[Stored items from a collection]
-*-
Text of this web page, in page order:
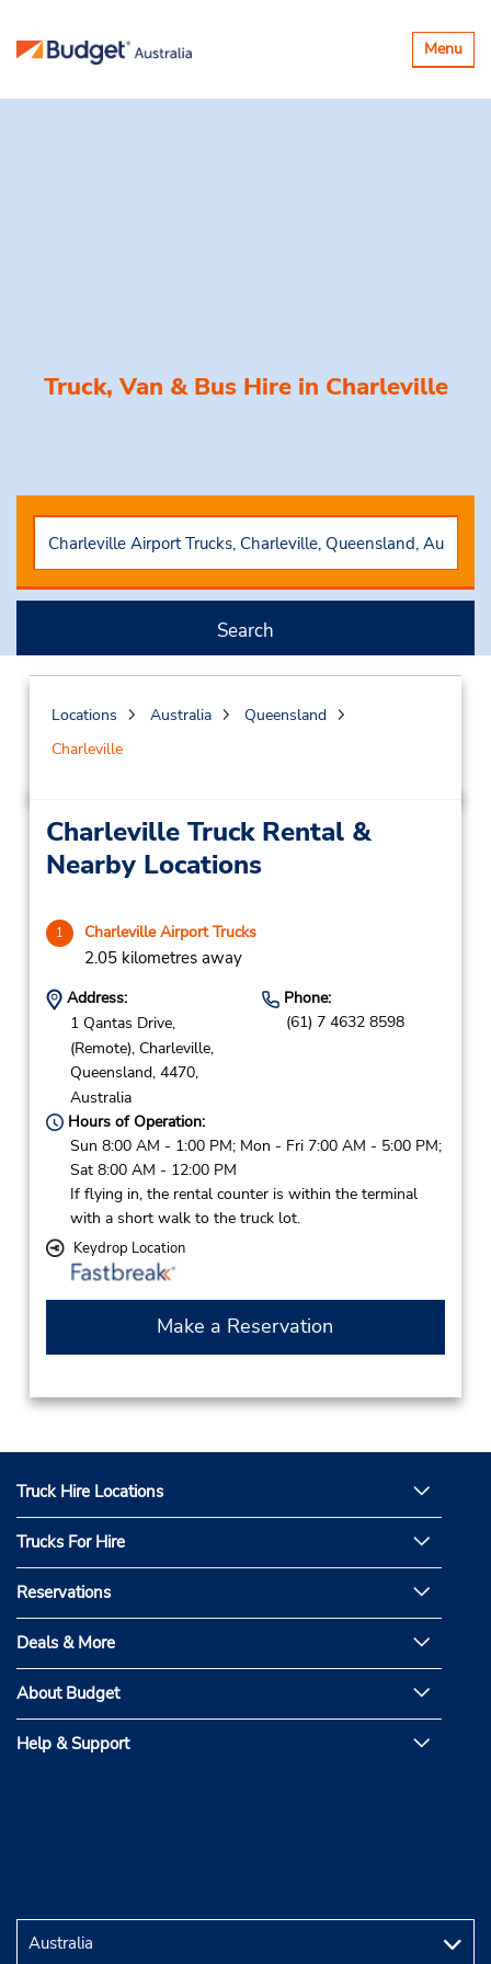
Toggle
Menu
Truck, Van & Bus Hire in Charleville
Search
Locations Australia
Queensland
Charleville
Charleville Truck Rental &
Nearby Locations
1 Charleville Airport Trucks
2.05 kilometres away
Address:
1 Qantas Drive,
(Remote), Charleville,
Queensland, 4470,
Australia
Phone:
(61) 7 4632 8598
Hours of Operation:
Sun 8:00 AM - 1:00 PM; Mon - Fri 7:00 AM - 5:00 PM;
Sat 8:00 AM - 12:00 PM
If flying in, the rental counter is within the terminal
with a short walk to the truck lot.
Keydrop Location
Make a Reservation
Truck Hire Locations
Trucks For Hire
Reservations
Deals & More
About Budget
Help & Support
-*-
* Goal of the exercise: Every line above that holds the word "Trucks" is to be found and copied.

* Task answer:
1 Charleville Airport Trucks
Trucks For Hire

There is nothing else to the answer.